■ **TASK ITEM**: Take the line that has "включения понижающей передачи." in it and every line after it to the end of the entries, and reproduce them exactly.

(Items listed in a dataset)
§ §

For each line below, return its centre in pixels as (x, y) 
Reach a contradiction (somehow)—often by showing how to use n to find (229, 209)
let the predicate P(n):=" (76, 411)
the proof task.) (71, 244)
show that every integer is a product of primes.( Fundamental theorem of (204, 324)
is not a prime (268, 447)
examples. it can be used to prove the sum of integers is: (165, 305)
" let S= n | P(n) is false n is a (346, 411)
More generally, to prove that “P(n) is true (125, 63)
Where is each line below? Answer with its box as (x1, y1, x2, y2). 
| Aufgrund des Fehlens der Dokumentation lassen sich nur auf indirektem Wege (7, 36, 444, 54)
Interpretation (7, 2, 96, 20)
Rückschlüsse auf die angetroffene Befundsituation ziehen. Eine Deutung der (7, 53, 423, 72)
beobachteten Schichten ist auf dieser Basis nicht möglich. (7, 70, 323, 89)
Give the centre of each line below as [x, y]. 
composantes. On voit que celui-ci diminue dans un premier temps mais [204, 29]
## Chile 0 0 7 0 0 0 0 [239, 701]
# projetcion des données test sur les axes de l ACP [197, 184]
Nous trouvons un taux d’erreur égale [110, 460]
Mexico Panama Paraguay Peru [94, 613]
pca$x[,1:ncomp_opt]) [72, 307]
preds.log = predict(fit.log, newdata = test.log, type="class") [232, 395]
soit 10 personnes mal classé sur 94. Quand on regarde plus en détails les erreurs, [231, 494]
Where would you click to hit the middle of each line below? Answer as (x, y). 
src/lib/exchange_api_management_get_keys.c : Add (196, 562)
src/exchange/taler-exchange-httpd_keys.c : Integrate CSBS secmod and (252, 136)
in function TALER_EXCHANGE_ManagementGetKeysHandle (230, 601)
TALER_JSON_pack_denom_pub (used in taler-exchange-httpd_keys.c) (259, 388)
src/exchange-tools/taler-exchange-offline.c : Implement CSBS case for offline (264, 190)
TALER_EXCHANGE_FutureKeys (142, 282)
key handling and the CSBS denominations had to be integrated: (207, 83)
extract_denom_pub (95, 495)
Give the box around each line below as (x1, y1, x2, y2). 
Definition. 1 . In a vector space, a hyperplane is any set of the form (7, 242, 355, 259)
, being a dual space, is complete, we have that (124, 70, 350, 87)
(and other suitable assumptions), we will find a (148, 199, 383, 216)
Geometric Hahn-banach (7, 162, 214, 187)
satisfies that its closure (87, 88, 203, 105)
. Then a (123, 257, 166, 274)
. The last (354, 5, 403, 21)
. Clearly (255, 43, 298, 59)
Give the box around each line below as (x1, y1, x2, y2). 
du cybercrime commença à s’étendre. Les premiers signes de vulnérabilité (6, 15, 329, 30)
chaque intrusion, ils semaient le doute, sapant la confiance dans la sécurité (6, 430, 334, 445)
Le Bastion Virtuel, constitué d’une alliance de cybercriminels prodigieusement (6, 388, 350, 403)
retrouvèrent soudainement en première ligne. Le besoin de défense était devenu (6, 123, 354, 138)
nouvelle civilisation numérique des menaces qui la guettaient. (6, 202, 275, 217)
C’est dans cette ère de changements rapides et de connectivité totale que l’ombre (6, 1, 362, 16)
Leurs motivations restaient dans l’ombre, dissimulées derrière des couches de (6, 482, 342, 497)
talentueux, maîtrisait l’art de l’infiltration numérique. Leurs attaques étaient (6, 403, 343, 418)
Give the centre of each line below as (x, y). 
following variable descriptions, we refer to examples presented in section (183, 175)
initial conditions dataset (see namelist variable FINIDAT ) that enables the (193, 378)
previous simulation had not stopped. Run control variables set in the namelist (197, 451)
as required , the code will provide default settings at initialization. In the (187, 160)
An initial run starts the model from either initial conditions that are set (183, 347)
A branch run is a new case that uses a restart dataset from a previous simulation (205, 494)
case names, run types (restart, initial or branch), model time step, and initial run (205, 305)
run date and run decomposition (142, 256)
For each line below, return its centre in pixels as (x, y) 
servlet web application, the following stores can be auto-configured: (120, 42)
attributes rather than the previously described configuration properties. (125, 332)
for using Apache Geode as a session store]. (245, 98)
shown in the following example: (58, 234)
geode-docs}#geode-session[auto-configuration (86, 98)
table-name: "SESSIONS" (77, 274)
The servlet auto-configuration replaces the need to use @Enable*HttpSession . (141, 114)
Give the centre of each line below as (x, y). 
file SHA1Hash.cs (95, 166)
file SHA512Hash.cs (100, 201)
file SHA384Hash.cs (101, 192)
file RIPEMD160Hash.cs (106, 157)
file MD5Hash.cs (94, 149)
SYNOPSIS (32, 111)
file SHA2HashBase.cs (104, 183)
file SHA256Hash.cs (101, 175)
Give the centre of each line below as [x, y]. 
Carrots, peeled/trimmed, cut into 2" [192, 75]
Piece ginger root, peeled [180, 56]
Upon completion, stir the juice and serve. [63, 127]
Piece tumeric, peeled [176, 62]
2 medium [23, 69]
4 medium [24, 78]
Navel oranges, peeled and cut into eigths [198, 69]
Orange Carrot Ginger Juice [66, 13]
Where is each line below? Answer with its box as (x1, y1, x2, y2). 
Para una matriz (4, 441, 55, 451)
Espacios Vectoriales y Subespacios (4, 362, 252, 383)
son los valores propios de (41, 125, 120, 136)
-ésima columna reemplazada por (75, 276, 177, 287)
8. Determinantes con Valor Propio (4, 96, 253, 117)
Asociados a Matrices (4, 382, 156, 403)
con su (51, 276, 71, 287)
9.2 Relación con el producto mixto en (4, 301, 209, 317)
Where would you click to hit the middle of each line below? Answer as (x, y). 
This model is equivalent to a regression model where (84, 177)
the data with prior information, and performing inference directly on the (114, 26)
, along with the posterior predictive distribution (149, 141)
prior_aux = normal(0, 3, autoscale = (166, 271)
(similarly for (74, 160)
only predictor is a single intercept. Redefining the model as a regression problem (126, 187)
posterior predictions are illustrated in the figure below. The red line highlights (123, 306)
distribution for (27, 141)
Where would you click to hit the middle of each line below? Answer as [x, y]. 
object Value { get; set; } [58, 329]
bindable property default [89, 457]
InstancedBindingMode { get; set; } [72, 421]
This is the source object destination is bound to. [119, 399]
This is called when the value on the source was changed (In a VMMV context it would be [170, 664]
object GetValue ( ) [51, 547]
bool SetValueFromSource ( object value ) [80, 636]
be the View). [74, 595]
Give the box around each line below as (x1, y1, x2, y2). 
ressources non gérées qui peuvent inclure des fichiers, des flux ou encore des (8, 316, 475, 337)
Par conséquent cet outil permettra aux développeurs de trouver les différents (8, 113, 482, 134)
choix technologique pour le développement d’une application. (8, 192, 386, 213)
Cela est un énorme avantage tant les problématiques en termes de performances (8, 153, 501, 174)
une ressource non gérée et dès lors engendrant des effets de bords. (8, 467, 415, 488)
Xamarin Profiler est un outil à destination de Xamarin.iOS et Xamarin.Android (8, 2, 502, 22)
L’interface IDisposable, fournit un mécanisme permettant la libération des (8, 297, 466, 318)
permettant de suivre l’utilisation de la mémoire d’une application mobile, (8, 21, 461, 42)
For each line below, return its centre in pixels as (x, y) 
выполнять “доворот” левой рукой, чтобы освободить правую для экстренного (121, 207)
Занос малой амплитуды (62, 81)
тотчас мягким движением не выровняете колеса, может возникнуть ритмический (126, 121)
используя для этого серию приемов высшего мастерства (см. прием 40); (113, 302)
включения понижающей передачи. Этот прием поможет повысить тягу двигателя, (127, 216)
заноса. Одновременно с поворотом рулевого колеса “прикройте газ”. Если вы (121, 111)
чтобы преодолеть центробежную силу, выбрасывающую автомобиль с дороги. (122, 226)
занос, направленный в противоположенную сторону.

§ §

■ **WRITTEN RESPONSE**:
включения понижающей передачи. Этот прием поможет повысить тягу двигателя, (127, 216)
заноса. Одновременно с поворотом рулевого колеса “прикройте газ”. Если вы (121, 111)
чтобы преодолеть центробежную силу, выбрасывающую автомобиль с дороги. (122, 226)
занос, направленный в противоположенную сторону.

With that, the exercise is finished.